→ **ASSIGNED TASK**: Show, from the records below, all lines that contain the word "bans".

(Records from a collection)

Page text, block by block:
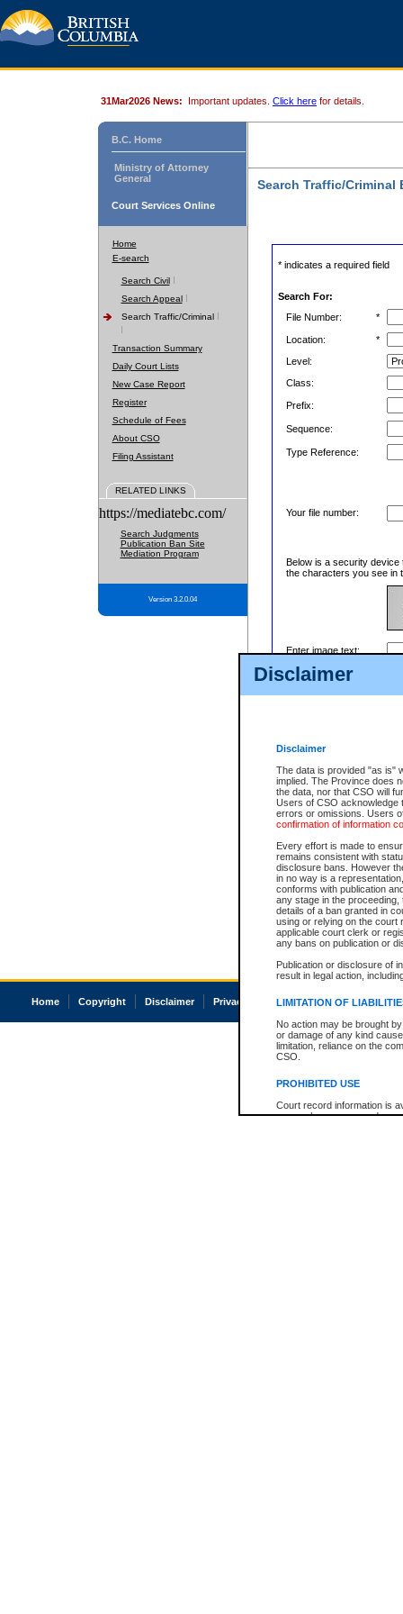
Disclaimer
Disclaimer
The data is provided "as is"
implied. The Province does
the data, nor that CSO will
Users of CSO acknowledge
errors or omissions. Users
confirmation of information
Every effort is made to
remains consistent with
disclosure bans. However
in no way is a
conforms with publication
any stage in the
details of a ban granted in
using or relying on the court
applicable court clerk or
any bans on publication or
Publication or disclosure of
result in legal action,
LIMITATION OF
No action may be brought
or damage of any kind
limitation, reliance on the
CSO.
PROHIBITED USE
Court record information is
research purposes and may
31Mar2026 News: Important updates. Click here for details.
B.C. Home
Ministry of Attorney
General
Court Services Online
Home
E-search
Search Civil
Search Appeal
Search Traffic/Criminal
Transaction Summary
Daily Court Lists
New Case Report
Register
Schedule of Fees
About CSO
Filing Assistant
RELATED LINKS
https://mediatebc.com/
Search Judgments
Publication Ban Site
Mediation Program
Version 3.2.0.04
Search Traffic/Criminal
* indicates a required field
Search For:
File Number:
*
Location:
*
Level:
Class:
Prefix:
Sequence:
Type Reference:
Your file number:
Below is a security
the characters you see in
Enter image text:
Home Copyright Disclaimer Privacy Accessibility
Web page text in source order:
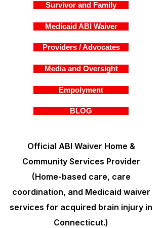
Official ABI Waiver Home &
Community Services Provider
(Home-based care, care
coordination, and Medicaid waiver
services for acquired brain injury in
Connecticut.)
Survivor and Family
Medicaid ABI Waiver
Providers / Advocates
Media and Oversight
Empolyment
BLOG
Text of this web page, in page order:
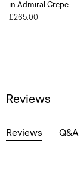
in Admiral Crepe
£265.00
Reviews
Reviews Q&A
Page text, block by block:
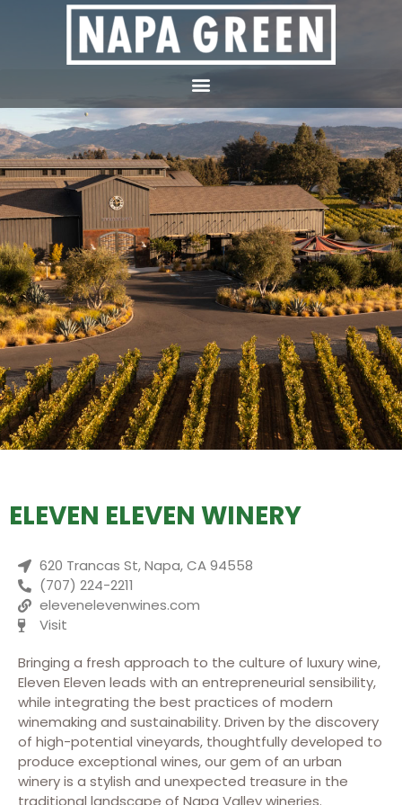
ELEVEN ELEVEN WINERY
620 Trancas St, Napa, CA 94558
(707) 224-2211
elevenelevenwines.com
Visit
Bringing a fresh approach to the culture of luxury wine,
Eleven Eleven leads with an entrepreneurial sensibility,
while integrating the best practices of modern
winemaking and sustainability. Driven by the discovery
of high-potential vineyards, thoughtfully developed to
produce exceptional wines, our gem of an urban
winery is a stylish and unexpected treasure in the
traditional landscape of Napa Valley wineries.

→ **ANSWER TO THIS PROBLEM**:
disclosure bans. However
any bans on publication or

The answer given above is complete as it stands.